The stratification can be tailored to match on the most important time-dependent confounders. Stratifying on year and month (as well as one or more of the following variables: day of the week, temperature, measurement time, and copollutants) is adequate for some case [15,16]. However, a recent study suggested that time-stratified schema could fail on controlling the weekly time trend, and recommend to do adjustment for weekly time trend of exposures and covariates in the casecrossover application studies [17].

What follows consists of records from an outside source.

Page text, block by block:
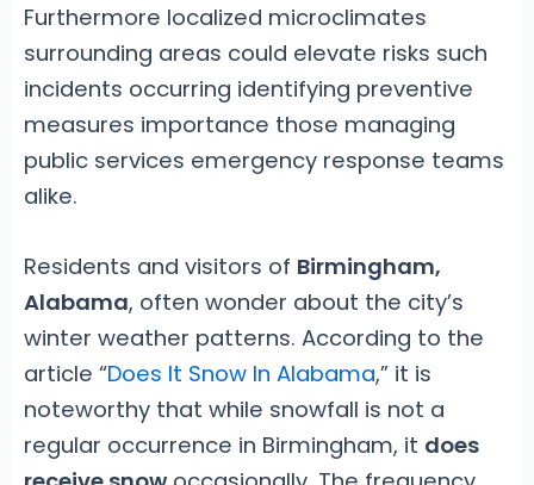
Furthermore localized microclimates
surrounding areas could elevate risks such
incidents occurring identifying preventive
measures importance those managing
public services emergency response teams
alike.
Residents and visitors of Birmingham,
Alabama, often wonder about the city’s
winter weather patterns. According to the
article “Does It Snow In Alabama,” it is
noteworthy that while snowfall is not a
regular occurrence in Birmingham, it does
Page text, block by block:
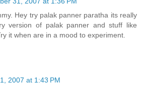
Hey try palak panner paratha its really
version of palak panner and stuff like
it when are in a mood to experiment.
2007 at 1:43 PM
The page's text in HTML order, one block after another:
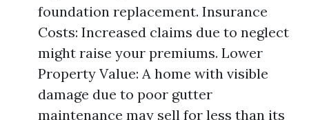
foundation replacement. Insurance
Costs: Increased claims due to neglect
might raise your premiums. Lower
Property Value: A home with visible
damage due to poor gutter
maintenance may sell for less than its
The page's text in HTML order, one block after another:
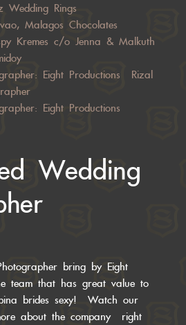
Wedding Rings
Malagos Chocolates
Kremes c/o Jenna & Malkuth
Eight Productions Rizal
Eight Productions
Wedding
bring by Eight
team that has great value to
brides sexy! Watch our
about the company right
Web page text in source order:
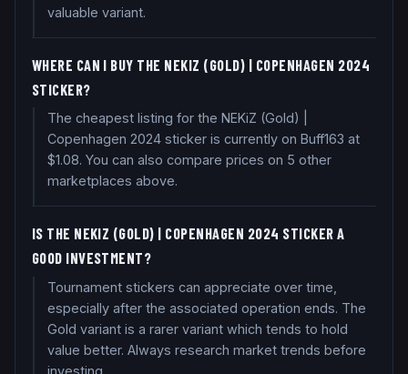
valuable variant.
WHERE CAN I BUY THE NEKIZ (GOLD) | COPENHAGEN 2024
STICKER?
The cheapest listing for the NEKiZ (Gold) |
Copenhagen 2024 sticker is currently on Buff163 at
$1.08. You can also compare prices on 5 other
marketplaces above.
IS THE NEKIZ (GOLD) | COPENHAGEN 2024 STICKER A
GOOD INVESTMENT?
Tournament stickers can appreciate over time,
especially after the associated operation ends. The
Gold variant is a rarer variant which tends to hold
value better. Always research market trends before
investing.
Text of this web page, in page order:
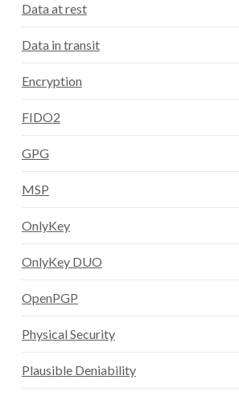
Data at rest
Data in transit
Encryption
FIDO2
GPG
MSP
OnlyKey
OnlyKey DUO
OpenPGP
Physical Security
Plausible Deniability
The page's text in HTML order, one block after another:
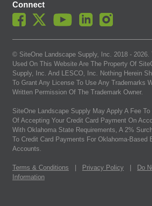
Connect
© SiteOne Landscape Supply, Inc. 2018 - 2026.
Used On This Website Are The Property Of
Supply, Inc. And LESCO, Inc. Nothing Herein
To Grant Any License To Use Any Trademarks
Written Permission Of The Trademark Owner.
SiteOne Landscape Supply May Apply A Fee
Of Accepting Your Credit Card Payment On
With Oklahoma State Requirements, A 2%
To Credit Card Payments For Oklahoma-Based
Accounts.
Terms & Conditions Privacy Policy
Do
Information
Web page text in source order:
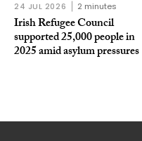
24 JUL 2026 2 minutes
Irish Refugee Council
supported 25,000 people in
2025 amid asylum pressures
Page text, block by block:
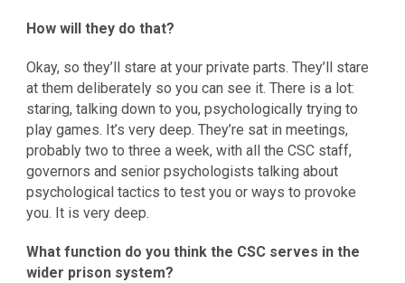
How will they do that?
Okay, so they’ll stare at your private parts. They’ll stare
at them deliberately so you can see it. There is a lot:
staring, talking down to you, psychologically trying to
play games. It’s very deep. They’re sat in meetings,
probably two to three a week, with all the CSC staff,
governors and senior psychologists talking about
psychological tactics to test you or ways to provoke
you. It is very deep.
What function do you think the CSC serves in the
wider prison system?
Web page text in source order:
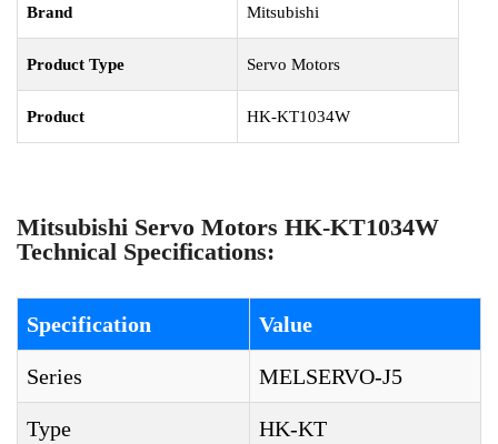
Brand Mitsubishi
Product Type Servo Motors
Product HK-KT1034W
Mitsubishi Servo Motors HK-KT1034W
Technical Specifications:
Specification Value
Series MELSERVO-J5
Type HK-KT
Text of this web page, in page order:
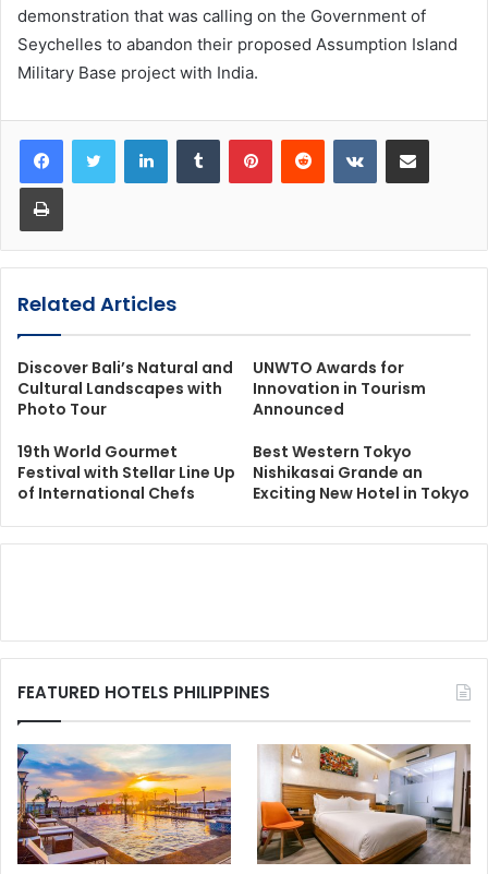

Few studies compared time series and case-crossover analyses. Some authors concluded that time-series analysis performed better than time-stratified–case-crossover analysis, as there was far less autocorrelation in the residuals in the timeseries analysis. This result could be caused by the case-crossover design assuming a step-like seasonal change, whereas the time series assumed a smoothly changing seasonal pattern [18–20]. Time series design can however present some disadvantages. The recording of the health events should be hardly reproducible among the study period, and only few missing data could occur. This approach is based on the two strong and binding hypotheses. First, the exposure-health relationship is assumed to be homogeneous among the whole study population. This design does not directly consider the potential particularity of a more at-risk subgroup population. Mediation or modification of effect including synergic, antagonistic effect, or interaction could not be directly analyzed. Second, the exposure is assumed to be homogeneous among the whole study population. This former hypothesis could be relaxed when using case-crossover design because exposure could be individually quantified.
Time series and case–crossover analyses mostly conducted to close results when estimating short-term impact of environment on health. The database, the underlying assumptions and the research hypotheses should however, be carefully considered for the interpreting results or when choosing a study design.